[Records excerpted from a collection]
• • • • •

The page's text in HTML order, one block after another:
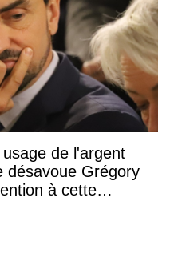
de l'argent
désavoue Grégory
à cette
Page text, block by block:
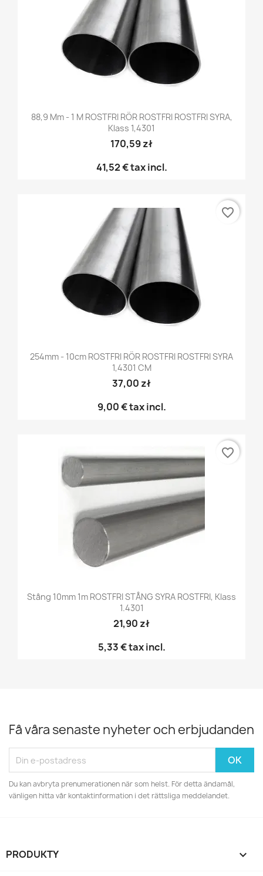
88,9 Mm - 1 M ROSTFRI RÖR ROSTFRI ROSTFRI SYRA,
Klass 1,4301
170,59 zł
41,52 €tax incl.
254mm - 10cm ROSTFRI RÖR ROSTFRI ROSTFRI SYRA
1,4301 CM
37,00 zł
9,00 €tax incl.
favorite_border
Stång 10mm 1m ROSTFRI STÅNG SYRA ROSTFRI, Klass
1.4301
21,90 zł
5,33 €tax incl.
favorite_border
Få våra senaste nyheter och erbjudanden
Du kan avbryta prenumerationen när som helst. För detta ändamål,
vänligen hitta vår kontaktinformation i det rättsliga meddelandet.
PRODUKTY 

• • • • •

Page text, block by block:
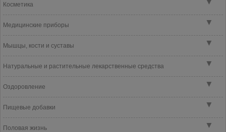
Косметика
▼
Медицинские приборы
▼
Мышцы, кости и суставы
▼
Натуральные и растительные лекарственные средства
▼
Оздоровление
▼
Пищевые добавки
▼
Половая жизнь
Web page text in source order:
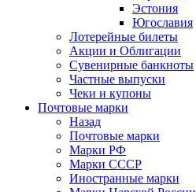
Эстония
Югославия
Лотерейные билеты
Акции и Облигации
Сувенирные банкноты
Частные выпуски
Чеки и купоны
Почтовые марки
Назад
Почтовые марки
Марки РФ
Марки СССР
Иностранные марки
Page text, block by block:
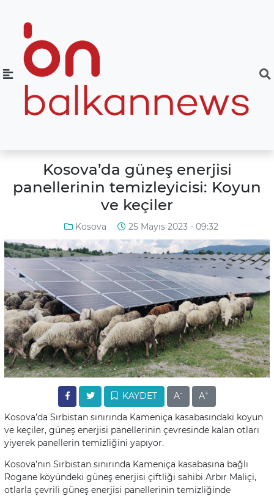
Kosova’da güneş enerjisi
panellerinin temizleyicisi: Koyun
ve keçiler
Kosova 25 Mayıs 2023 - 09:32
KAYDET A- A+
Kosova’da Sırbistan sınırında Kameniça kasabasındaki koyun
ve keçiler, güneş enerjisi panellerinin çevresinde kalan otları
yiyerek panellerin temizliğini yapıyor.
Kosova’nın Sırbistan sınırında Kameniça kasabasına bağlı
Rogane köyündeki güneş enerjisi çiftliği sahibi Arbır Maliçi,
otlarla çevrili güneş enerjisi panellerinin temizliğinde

• • • • •

_Your task:_
Whenever the string "Kameniça" shows up in a line of the records, copy that line.

_Answer to the problem:_
Kosova’da Sırbistan sınırında Kameniça kasabasındaki koyun
Kosova’nın Sırbistan sınırında Kameniça kasabasına bağlı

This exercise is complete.